(Records from a data collection)
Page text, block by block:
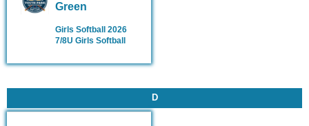
Green
Girls Softball 2026
7/8U Girls Softball
D
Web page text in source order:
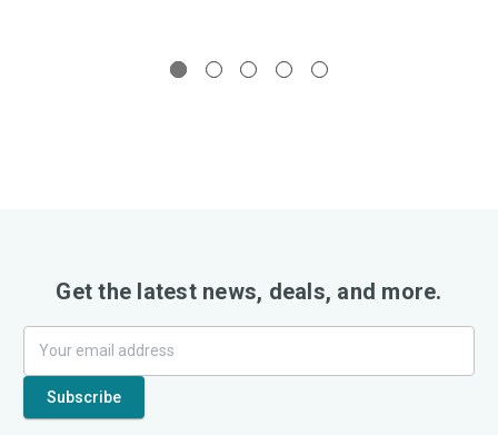
Get the latest news, deals, and more.
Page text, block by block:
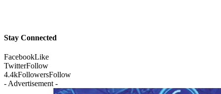
Stay Connected
FacebookLike
TwitterFollow
4.4kFollowersFollow
- Advertisement -
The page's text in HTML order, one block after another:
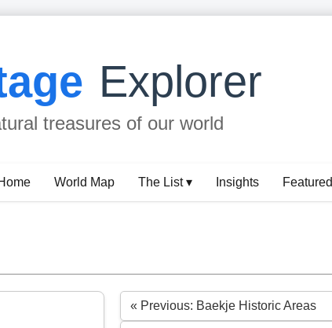
Explorer
treasures of our world
World Map The List ▾ Insights Featured
« Previous: Baekje Historic Areas
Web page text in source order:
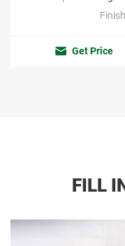
Get Price
FILL
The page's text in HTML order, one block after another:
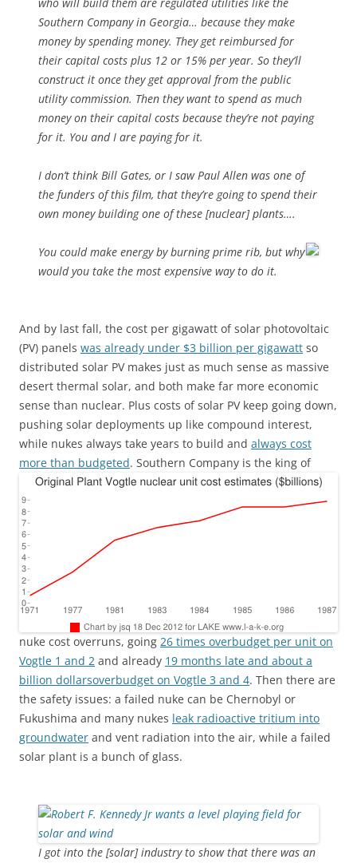
Southern Company in Georgia… because they make
money by spending money. They get reimbursed for
their capital costs plus 12 or 15% per year. So they’ll
construct it once they get approval from the public
utility commission. Then they want to spend as much
money on their capital costs because they’re not paying
for it. You and I are paying for it.
I don’t think Bill Gates, or I saw Paul Allen was one of
the funders of this film, that they’re going to spend their
own money building one of these [nuclear] plants….
You could make energy by burning prime rib, but why
would you take the most expensive way to do it.
And by last fall, the cost per gigawatt of solar photovoltaic
(PV) panels was already under $3 billion per gigawatt so
distributed solar PV makes just as much sense as massive
desert thermal solar, and both make far more economic
sense than nuclear. Plus costs of solar PV keep going down,
pushing solar deployments up like compound interest,
while nukes always take years to build and always cost
more than budgeted. Southern Company is the king of
nuke cost overruns, going 26 times overbudget per unit on
Vogtle 1 and 2 and already 19 months late and about a
billion dollarsoverbudget on Vogtle 3 and 4. Then there are
the safety issues: a failed nuke can be Chernobyl or
Fukushima and many nukes leak radioactive tritium into
groundwater and vent radiation into the air, while a failed
solar plant is a bunch of glass.
I got into the [solar] industry to show that there was an
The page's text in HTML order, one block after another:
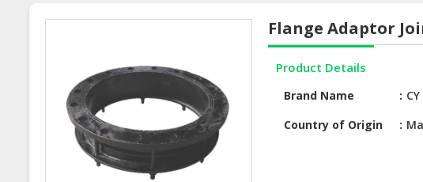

▸ **Task statement**: Each record must be repeated exactly, and no picture may be carried over.

▸ **Task response**:
Page text, block by block:
Green
Girls Softball 2026
7/8U Girls Softball
D
Web page text in source order:
Get the latest news, deals, and more.
Page text, block by block:
Stay Connected
FacebookLike
TwitterFollow
4.4kFollowersFollow
- Advertisement -
The page's text in HTML order, one block after another:
Explorer
treasures of our world
World Map The List ▾ Insights Featured
« Previous: Baekje Historic Areas
Web page text in source order:
Get Price
FILL
The page's text in HTML order, one block after another:
Southern Company in Georgia… because they make
money by spending money. They get reimbursed for
their capital costs plus 12 or 15% per year. So they’ll
construct it once they get approval from the public
utility commission. Then they want to spend as much
money on their capital costs because they’re not paying
for it. You and I are paying for it.
I don’t think Bill Gates, or I saw Paul Allen was one of
the funders of this film, that they’re going to spend their
own money building one of these [nuclear] plants….
You could make energy by burning prime rib, but why
would you take the most expensive way to do it.
And by last fall, the cost per gigawatt of solar photovoltaic
(PV) panels was already under $3 billion per gigawatt so
distributed solar PV makes just as much sense as massive
desert thermal solar, and both make far more economic
sense than nuclear. Plus costs of solar PV keep going down,
pushing solar deployments up like compound interest,
while nukes always take years to build and always cost
more than budgeted. Southern Company is the king of
nuke cost overruns, going 26 times overbudget per unit on
Vogtle 1 and 2 and already 19 months late and about a
billion dollarsoverbudget on Vogtle 3 and 4. Then there are
the safety issues: a failed nuke can be Chernobyl or
Fukushima and many nukes leak radioactive tritium into
groundwater and vent radiation into the air, while a failed
solar plant is a bunch of glass.
I got into the [solar] industry to show that there was an
The page's text in HTML order, one block after another:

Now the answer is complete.